In the short-to-medium term, neither the PLA Navy nor any of China's several paramilitary patrol and surveillance entities have sufficient capability to completely ensure the safety of any significant oil installations and transport vessels in areas of the South China Sea beyond its EEZ. Subsequently, the risk of such an action to regional stability and China's security would likely be too high to accept given the high cost of expanding its oil and gas operations to the unexplored fields of the disputed areas with the unavoidable nationalistic backlash in other claimant states, with which China has important and growing trade and investment ties. In fact, much of CNOOC's expansion strategy of late has revolved around boosting its overseas production outside the region, such as its involvement in the development of Canadian oil sands projects and in the Missan Oil Fields of Iraq.
Given these realities, the introduction of HYSY 981 has the potential to be a positive development for the region. HYSY 981 could end up making CNOOC more attractive as a development partner because of its newfound capability to exploit resources in areas that would be beyond the technological reach of some of China's neighbors. This could have the effect of promoting joint development without either a resolution of the underlying maritime boundary dispute or a formal government-to-government agreement. When speaking about Filipino plans to develop the natural gas fields around Reed Bank, Philex Petroleum chairman Manuel Pangilinan said recently that, "a gas field will need major expenditures and the help of international oil firms that have the technical capability and financial resources."
Pangilinan, himself, made a recent trip to Beijing to talk with CNOOC executives about the possibility of partnering to develop gas resources in the Reed Bank, despite the recent row between Manila and Beijing over Scarborough Shoal. Though Pangilinan said that CNOOC was only a potential partner and that Philex had not ruled out partnering with other foreign companies, CNOOC at least has a foot in the door for this type of project, and the added technological expertise of deep-water drilling can help their prospects while potentially setting a precedent for joint-development projects in other areas of the South China Sea.

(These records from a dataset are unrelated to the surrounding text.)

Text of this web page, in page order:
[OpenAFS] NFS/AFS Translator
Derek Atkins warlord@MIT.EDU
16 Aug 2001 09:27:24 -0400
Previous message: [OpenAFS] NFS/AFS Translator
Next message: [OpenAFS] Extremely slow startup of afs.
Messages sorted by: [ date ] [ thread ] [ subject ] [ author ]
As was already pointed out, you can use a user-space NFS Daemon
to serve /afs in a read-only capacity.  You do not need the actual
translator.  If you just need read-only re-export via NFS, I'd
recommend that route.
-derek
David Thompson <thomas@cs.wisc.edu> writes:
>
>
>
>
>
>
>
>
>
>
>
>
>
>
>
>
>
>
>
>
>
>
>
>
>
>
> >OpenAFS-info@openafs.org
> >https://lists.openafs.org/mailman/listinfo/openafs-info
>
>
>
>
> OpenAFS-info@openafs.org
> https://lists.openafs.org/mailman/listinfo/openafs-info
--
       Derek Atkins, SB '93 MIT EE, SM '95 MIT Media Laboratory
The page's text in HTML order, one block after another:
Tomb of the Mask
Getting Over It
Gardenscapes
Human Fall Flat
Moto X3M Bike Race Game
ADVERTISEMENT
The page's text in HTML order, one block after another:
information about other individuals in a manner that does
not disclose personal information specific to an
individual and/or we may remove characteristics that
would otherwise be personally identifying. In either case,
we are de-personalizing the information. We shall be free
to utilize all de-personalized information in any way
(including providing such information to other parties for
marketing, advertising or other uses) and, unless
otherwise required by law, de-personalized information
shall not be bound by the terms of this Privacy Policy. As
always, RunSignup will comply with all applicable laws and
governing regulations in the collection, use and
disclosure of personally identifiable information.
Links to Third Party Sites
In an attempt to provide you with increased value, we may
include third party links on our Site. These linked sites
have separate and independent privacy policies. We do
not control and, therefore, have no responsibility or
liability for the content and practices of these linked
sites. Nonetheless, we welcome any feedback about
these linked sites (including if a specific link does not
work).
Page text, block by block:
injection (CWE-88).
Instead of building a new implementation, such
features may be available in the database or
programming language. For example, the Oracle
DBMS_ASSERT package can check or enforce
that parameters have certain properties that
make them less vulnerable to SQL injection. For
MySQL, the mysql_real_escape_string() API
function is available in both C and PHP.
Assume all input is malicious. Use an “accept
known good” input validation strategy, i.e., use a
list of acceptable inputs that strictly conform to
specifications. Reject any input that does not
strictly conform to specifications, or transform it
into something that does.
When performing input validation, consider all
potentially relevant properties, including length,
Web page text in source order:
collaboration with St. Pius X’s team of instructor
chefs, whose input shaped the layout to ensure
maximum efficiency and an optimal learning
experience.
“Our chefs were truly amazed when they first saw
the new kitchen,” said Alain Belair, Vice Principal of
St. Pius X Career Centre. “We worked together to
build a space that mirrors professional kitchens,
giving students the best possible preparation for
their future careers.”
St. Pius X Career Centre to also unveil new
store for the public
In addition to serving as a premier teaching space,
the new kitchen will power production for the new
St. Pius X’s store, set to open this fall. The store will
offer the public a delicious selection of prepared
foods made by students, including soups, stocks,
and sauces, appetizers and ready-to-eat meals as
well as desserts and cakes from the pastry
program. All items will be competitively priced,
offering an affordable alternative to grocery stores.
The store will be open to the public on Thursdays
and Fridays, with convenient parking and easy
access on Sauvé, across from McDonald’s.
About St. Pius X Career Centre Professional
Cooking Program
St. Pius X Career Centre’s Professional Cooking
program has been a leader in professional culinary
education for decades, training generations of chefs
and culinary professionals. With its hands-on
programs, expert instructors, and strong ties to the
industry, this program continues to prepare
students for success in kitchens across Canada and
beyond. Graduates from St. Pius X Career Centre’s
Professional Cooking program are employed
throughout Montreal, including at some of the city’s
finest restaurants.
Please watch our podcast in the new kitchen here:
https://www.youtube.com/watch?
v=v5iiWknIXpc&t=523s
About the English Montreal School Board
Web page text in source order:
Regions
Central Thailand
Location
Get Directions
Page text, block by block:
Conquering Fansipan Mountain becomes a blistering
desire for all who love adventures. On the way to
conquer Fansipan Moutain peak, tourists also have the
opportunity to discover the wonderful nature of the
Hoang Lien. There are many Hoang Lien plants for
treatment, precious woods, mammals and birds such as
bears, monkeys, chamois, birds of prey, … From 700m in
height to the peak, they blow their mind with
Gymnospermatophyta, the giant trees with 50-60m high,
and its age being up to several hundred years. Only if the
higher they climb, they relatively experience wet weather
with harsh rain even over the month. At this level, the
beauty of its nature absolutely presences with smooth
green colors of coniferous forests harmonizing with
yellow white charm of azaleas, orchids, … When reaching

It is often lost on observers that the development of undersea oil and gas deposits inevitably involves production-sharing agreements with foreign state-owned and multinational oil companies. In this case, the most difficult aspect of negotiation between Filipino and China energy companies would be whether the terms of such an agreement were sufficiently balanced to avoid enflaming Filipino national sentiments and eliciting accusations of betrayal in the way that an earlier joint exploration agreement with China did several years ago. The stakeholders of any potential agreement in both countries would have to tread carefully lest this potential opportunity for progress harms, rather than helps, the possibility for cooperative development and the avoidance of conflict.